=== Section Start ===

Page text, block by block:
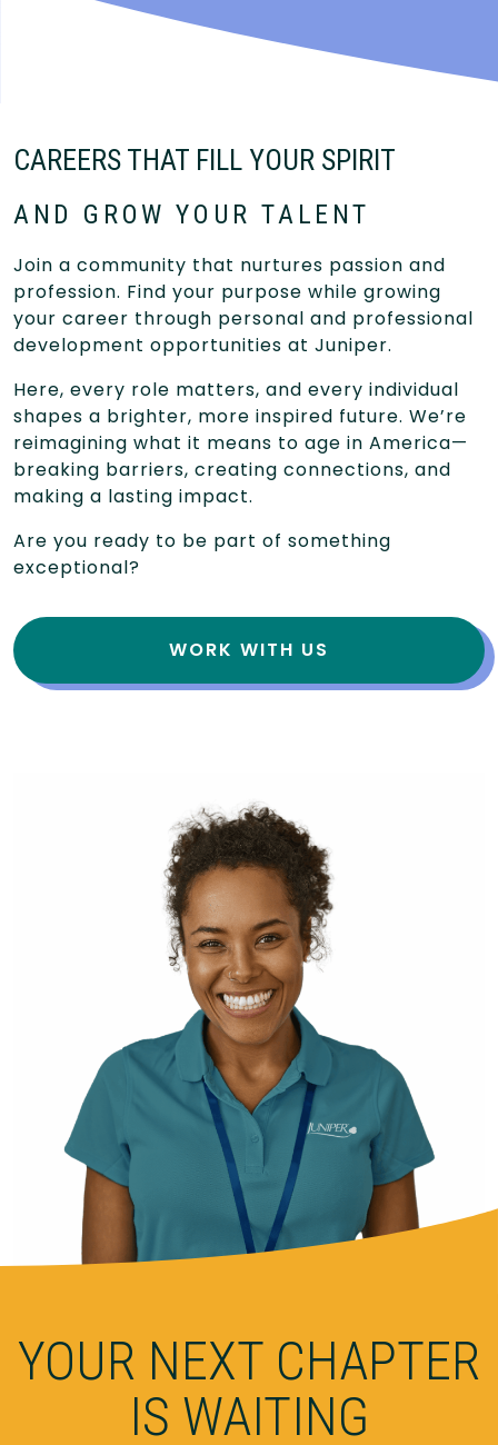
CAREERS THAT FILL YOUR SPIRIT
AND GROW YOUR TALENT
Join a community that nurtures passion and
profession. Find your purpose while growing
your career through personal and professional
development opportunities at Juniper.
Here, every role matters, and every individual
shapes a brighter, more inspired future. We’re
reimagining what it means to age in America—
breaking barriers, creating connections, and
making a lasting impact.
Are you ready to be part of something
exceptional?
WORK WITH US
YOUR NEXT CHAPTER
IS WAITING
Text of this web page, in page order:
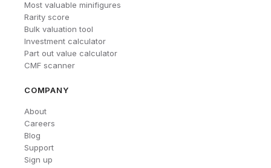
Most valuable minifigures
Rarity score
Bulk valuation tool
Investment calculator
Part out value calculator
CMF scanner
COMPANY
About
Careers
Blog
Support
Sign up
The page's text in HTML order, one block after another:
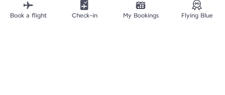
About Air France
Air France app
Book a flight Check-in My Bookings Flying Blue
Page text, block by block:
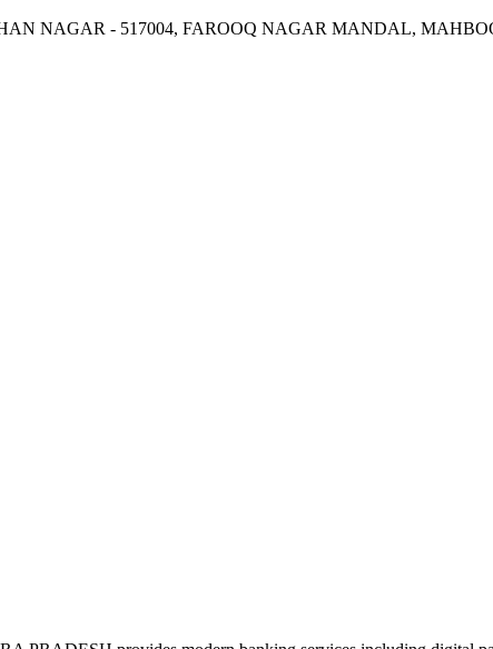
NAGAR - 517004, FAROOQ NAGAR MANDAL,
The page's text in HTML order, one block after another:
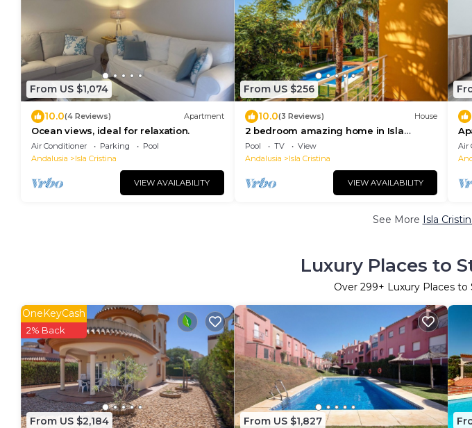
From US $1,074
10.0(4 Reviews) Apartment
Ocean views, ideal for relaxation.
Air Conditioner Parking
Pool
Andalusia
Isla Cristina
VIEW AVAILABILITY
From US $256
10.0(3 Reviews) House
2 bedroom amazing home in Isla
Cristina
Pool TV
View
Andalusia
Isla Cristina
VIEW AVAILABILITY
Air
See More Isla
Luxury Places to
Over 299+ Luxury Places to
From US $2,184
OneKeyCash
2% Back
From US $1,827
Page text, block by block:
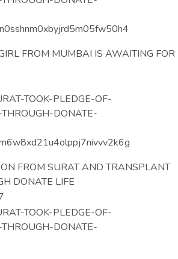
FROM MUMBAI IS AWAITING FOR
FROM SURAT AND TRANSPLANT
DONATE LIFE
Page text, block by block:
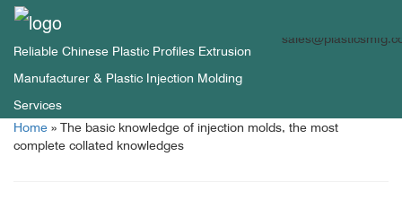
Reliable Chinese Plastic Profiles Extrusion
Manufacturer & Plastic Injection Molding
Services
Home » The basic knowledge of injection molds, the most
complete collated knowledges
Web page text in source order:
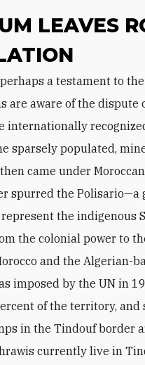
LEAVES
are aware of the dispute
internationally
sparsely populated,
came under
spurred the Polisario—a
the indigenous
the colonial power to
and the Algerian-
imposed by the UN in
of the territory,
in the Tindouf border
currently live in
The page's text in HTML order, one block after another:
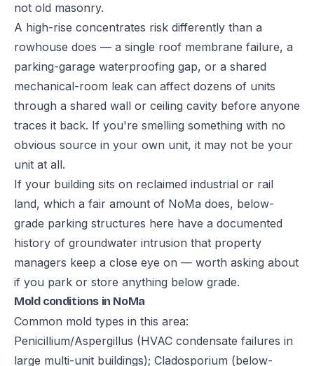
not old masonry.
A high-rise concentrates risk differently than a
rowhouse does — a single roof membrane failure, a
parking-garage waterproofing gap, or a shared
mechanical-room leak can affect dozens of units
through a shared wall or ceiling cavity before anyone
traces it back. If you're smelling something with no
obvious source in your own unit, it may not be your
unit at all.
If your building sits on reclaimed industrial or rail
land, which a fair amount of NoMa does, below-
grade parking structures here have a documented
history of groundwater intrusion that property
managers keep a close eye on — worth asking about
if you park or store anything below grade.
Mold conditions in NoMa
Common mold types in this area:
Penicillium/Aspergillus (HVAC condensate failures in
large multi-unit buildings); Cladosporium (below-
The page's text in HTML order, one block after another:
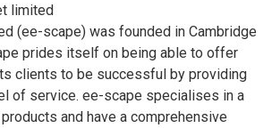
limited
(ee-scape) was founded in Cambridge
prides itself on being able to offer
clients to be successful by providing
of service. ee-scape specialises in a
and have a comprehensive
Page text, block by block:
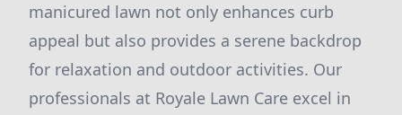
manicured lawn not only enhances curb
appeal but also provides a serene backdrop
for relaxation and outdoor activities. Our
professionals at Royale Lawn Care excel in
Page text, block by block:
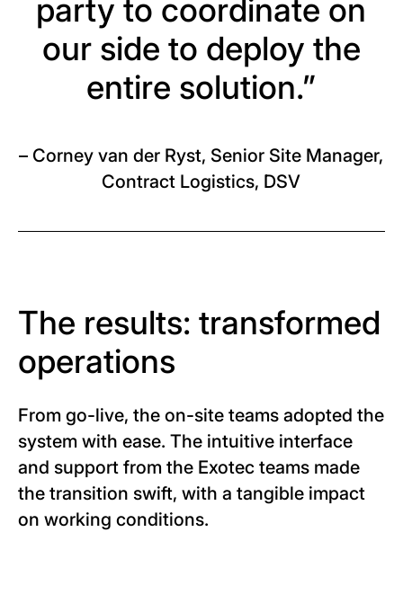
party to coordinate on
our side to deploy the
entire solution.”
– Corney van der Ryst, Senior Site Manager,
Contract Logistics, DSV
The results: transformed
operations
From go-live, the on-site teams adopted the
system with ease. The intuitive interface
and support from the Exotec teams made
the transition swift, with a tangible impact
on working conditions.
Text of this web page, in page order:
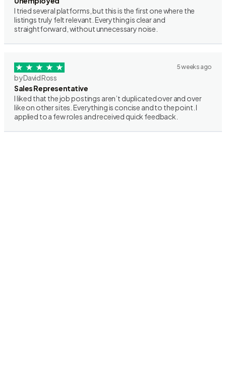
I tried several platforms, but this is the first one where the
listings truly felt relevant. Everything is clear and
straightforward, without unnecessary noise.
5 weeks ago
by David Ross
Sales Representative
I liked that the job postings aren’t duplicated over and over
like on other sites. Everything is concise and to the point. I
applied to a few roles and received quick feedback.
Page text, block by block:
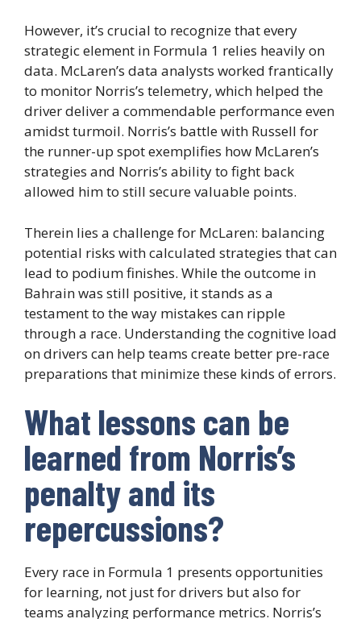
However, it’s crucial to recognize that every
strategic element in Formula 1 relies heavily on
data. McLaren’s data analysts worked frantically
to monitor Norris’s telemetry, which helped the
driver deliver a commendable performance even
amidst turmoil. Norris’s battle with Russell for
the runner-up spot exemplifies how McLaren’s
strategies and Norris’s ability to fight back
allowed him to still secure valuable points.
Therein lies a challenge for McLaren: balancing
potential risks with calculated strategies that can
lead to podium finishes. While the outcome in
Bahrain was still positive, it stands as a
testament to the way mistakes can ripple
through a race. Understanding the cognitive load
on drivers can help teams create better pre-race
preparations that minimize these kinds of errors.
What lessons can be
learned from Norris’s
penalty and its
repercussions?
Every race in Formula 1 presents opportunities
for learning, not just for drivers but also for
teams analyzing performance metrics. Norris’s

=== Section End ===

- EXERCISE REQUIREMENTS:
Above are the entries; copy out every line among them that contains the word "through".

- WRITTEN ANSWER:
your career through personal and professional
through a shared wall or ceiling cavity before anyone
through a race. Understanding the cognitive load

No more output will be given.